Record excerpts:

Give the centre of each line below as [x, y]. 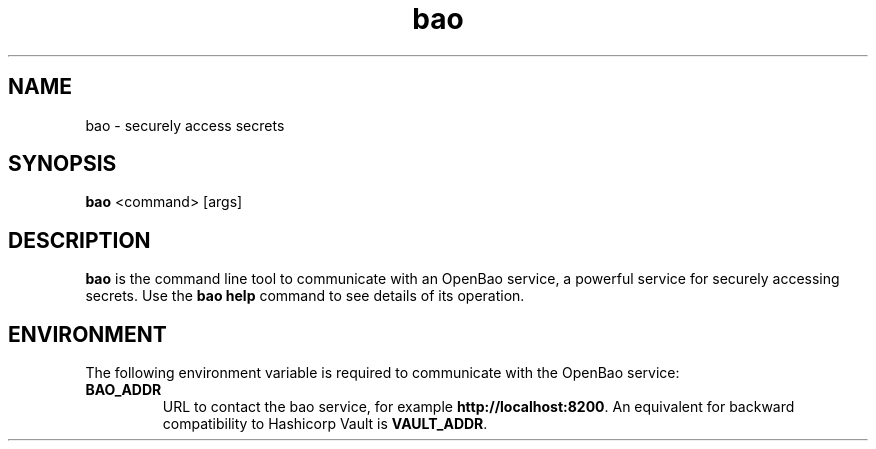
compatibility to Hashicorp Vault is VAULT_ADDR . [325, 424]
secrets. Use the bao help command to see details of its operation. [305, 296]
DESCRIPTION [79, 240]
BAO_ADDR [123, 390]
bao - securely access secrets [185, 125]
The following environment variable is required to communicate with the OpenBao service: [382, 373]
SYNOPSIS [62, 164]
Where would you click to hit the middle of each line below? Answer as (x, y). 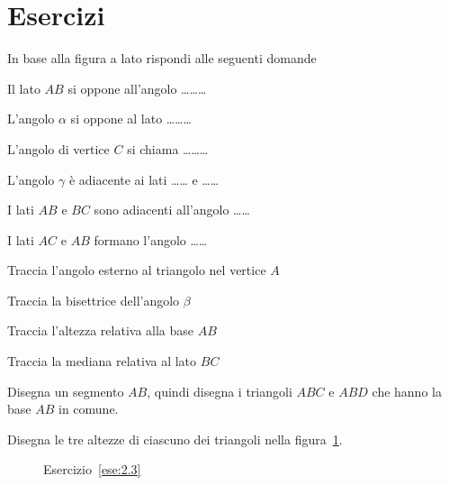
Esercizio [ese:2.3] (92, 469)
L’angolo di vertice (58, 148)
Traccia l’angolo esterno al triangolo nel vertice (137, 270)
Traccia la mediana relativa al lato (102, 361)
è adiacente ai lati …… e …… (144, 179)
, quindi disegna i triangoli (220, 391)
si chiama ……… (168, 148)
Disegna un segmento (66, 391)
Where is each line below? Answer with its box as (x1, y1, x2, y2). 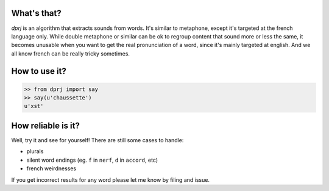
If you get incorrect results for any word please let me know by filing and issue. (11, 176, 210, 183)
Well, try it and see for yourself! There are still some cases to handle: (11, 136, 184, 143)
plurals (26, 148, 44, 155)
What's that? (11, 8, 62, 18)
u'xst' (24, 103, 44, 110)
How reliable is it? (11, 120, 80, 131)
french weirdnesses (26, 165, 76, 172)
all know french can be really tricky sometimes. (11, 49, 130, 57)
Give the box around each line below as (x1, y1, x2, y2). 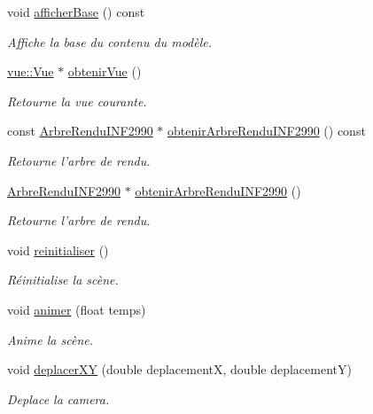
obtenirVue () (67, 62, 142, 81)
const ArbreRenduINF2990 (7, 121, 153, 140)
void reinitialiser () (7, 240, 109, 259)
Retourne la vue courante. (7, 91, 147, 110)
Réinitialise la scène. (7, 270, 119, 289)
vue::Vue (7, 62, 54, 81)
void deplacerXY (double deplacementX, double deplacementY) (7, 360, 352, 379)
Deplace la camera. (7, 389, 110, 408)
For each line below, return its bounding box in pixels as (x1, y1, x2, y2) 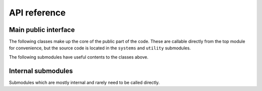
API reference (9, 7, 66, 18)
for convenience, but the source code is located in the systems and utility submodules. (9, 45, 191, 51)
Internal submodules (9, 67, 73, 75)
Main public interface (9, 26, 75, 34)
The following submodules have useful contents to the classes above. (9, 54, 148, 60)
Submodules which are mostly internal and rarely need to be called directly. (9, 79, 160, 85)
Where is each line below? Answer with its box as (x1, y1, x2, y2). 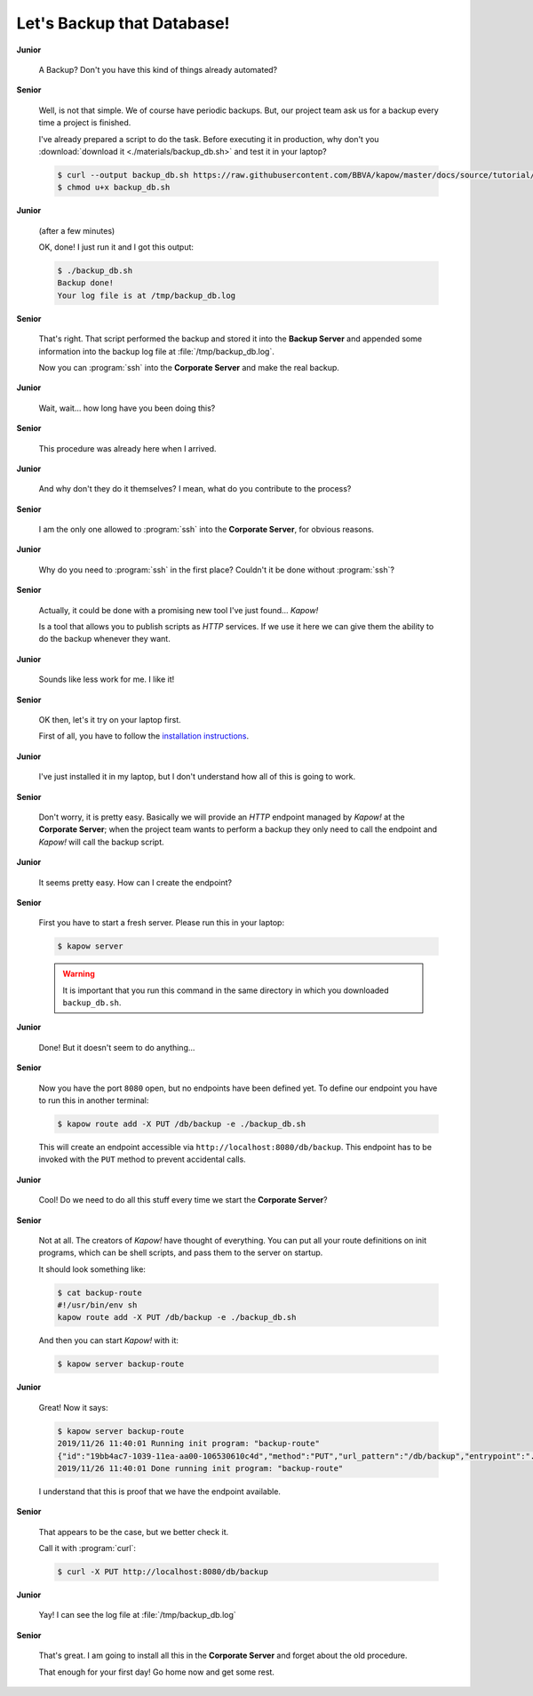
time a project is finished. (38, 117, 131, 128)
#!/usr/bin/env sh (57, 1300, 138, 1310)
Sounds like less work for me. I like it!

Task requirements: Return all records exactly as they stand above, except for pictures.

Problem solution:
Give the centre of each line below as [x, y]. 
compatibility to Hashicorp Vault is VAULT_ADDR . [325, 424]
secrets. Use the bao help command to see details of its operation. [305, 296]
DESCRIPTION [79, 240]
BAO_ADDR [123, 390]
bao - securely access secrets [185, 125]
The following environment variable is required to communicate with the OpenBao service: [382, 373]
SYNOPSIS [62, 164]
Where would you click to hit the middle of each line below? Answer as (x, y). 
Esercizio [ese:2.3] (92, 469)
L’angolo di vertice (58, 148)
Traccia l’angolo esterno al triangolo nel vertice (137, 270)
Traccia la mediana relativa al lato (102, 361)
è adiacente ai lati …… e …… (144, 179)
, quindi disegna i triangoli (220, 391)
si chiama ……… (168, 148)
Disegna un segmento (66, 391)
Where is each line below? Answer with its box as (x1, y1, x2, y2). 
If you get incorrect results for any word please let me know by filing and issue. (11, 176, 210, 183)
Well, try it and see for yourself! There are still some cases to handle: (11, 136, 184, 143)
plurals (26, 148, 44, 155)
What's that? (11, 8, 62, 18)
u'xst' (24, 103, 44, 110)
How reliable is it? (11, 120, 80, 131)
french weirdnesses (26, 165, 76, 172)
all know french can be really tricky sometimes. (11, 49, 130, 57)
Give the box around each line below as (x1, y1, x2, y2). 
obtenirVue () (67, 62, 142, 81)
const ArbreRenduINF2990 (7, 121, 153, 140)
void reinitialiser () (7, 240, 109, 259)
Retourne la vue courante. (7, 91, 147, 110)
Réinitialise la scène. (7, 270, 119, 289)
vue::Vue (7, 62, 54, 81)
void deplacerXY (double deplacementX, double deplacementY) (7, 360, 352, 379)
Deplace la camera. (7, 389, 110, 408)
For each line below, return its bounding box in pixels as (x1, y1, x2, y2) 
API reference (9, 7, 66, 18)
for convenience, but the source code is located in the systems and utility submodules. (9, 45, 191, 51)
Internal submodules (9, 67, 73, 75)
Main public interface (9, 26, 75, 34)
The following submodules have useful contents to the classes above. (9, 54, 148, 60)
Submodules which are mostly internal and rarely need to be called directly. (9, 79, 160, 85)
Where is each line below? Answer with its box as (x1, y1, x2, y2). 
time a project is finished. (38, 117, 131, 128)
#!/usr/bin/env sh (57, 1300, 138, 1310)
Sounds like less work for me. I like it!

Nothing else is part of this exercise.